Work item:
Before copying, remove every picture, and then repeat all entries below precisely as written.

Record extracts:
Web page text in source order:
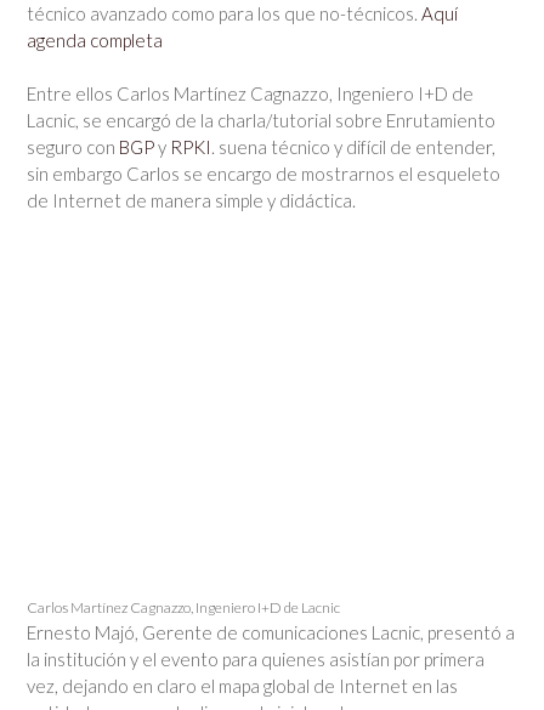
técnico avanzado como para los que no-técnicos. Aquí
agenda completa
Entre ellos Carlos Martínez Cagnazzo, Ingeniero I+D de
Lacnic, se encargó de la charla/tutorial sobre Enrutamiento
seguro con BGPy RPKI. suena técnico y difícil de entender,
sin embargo Carlos se encargo de mostrarnos el esqueleto
de Internet de manera simple y didáctica.
Carlos Martínez Cagnazzo, Ingeniero I+D de Lacnic
Ernesto Majó, Gerente de comunicaciones Lacnic, presentó a
la institución y el evento para quienes asistían por primera
vez, dejando en claro el mapa global de Internet en las
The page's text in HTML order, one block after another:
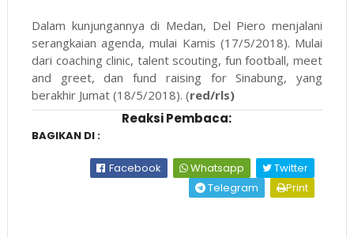
Dalam kunjungannya di Medan, Del Piero menjalani
serangkaian agenda, mulai Kamis (17/5/2018). Mulai
dari coaching clinic, talent scouting, fun football, meet
and greet, dan fund raising for Sinabung, yang
berakhir Jumat (18/5/2018). (red/rls)
Reaksi Pembaca:
BAGIKAN DI :
Facebook Whatsapp
Twitter
Telegram
Print
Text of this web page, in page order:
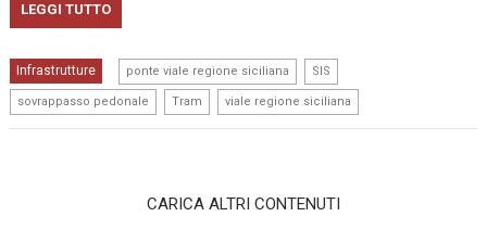
LEGGI TUTTO
Infrastrutture ponte viale regione siciliana SIS
sovrappasso pedonale Tram viale regione siciliana
CARICA ALTRI CONTENUTI

Result of the task:
Web page text in source order:
técnico avanzado como para los que no-técnicos. Aquí
agenda completa
Entre ellos Carlos Martínez Cagnazzo, Ingeniero I+D de
Lacnic, se encargó de la charla/tutorial sobre Enrutamiento
seguro con BGPy RPKI. suena técnico y difícil de entender,
sin embargo Carlos se encargo de mostrarnos el esqueleto
de Internet de manera simple y didáctica.
Carlos Martínez Cagnazzo, Ingeniero I+D de Lacnic
Ernesto Majó, Gerente de comunicaciones Lacnic, presentó a
la institución y el evento para quienes asistían por primera
vez, dejando en claro el mapa global de Internet en las
The page's text in HTML order, one block after another:
Dalam kunjungannya di Medan, Del Piero menjalani
serangkaian agenda, mulai Kamis (17/5/2018). Mulai
dari coaching clinic, talent scouting, fun football, meet
and greet, dan fund raising for Sinabung, yang
berakhir Jumat (18/5/2018). (red/rls)
Reaksi Pembaca:
BAGIKAN DI :
Facebook Whatsapp
Twitter
Telegram
Print
Text of this web page, in page order:
LEGGI TUTTO
Infrastrutture ponte viale regione siciliana SIS
sovrappasso pedonale Tram viale regione siciliana
CARICA ALTRI CONTENUTI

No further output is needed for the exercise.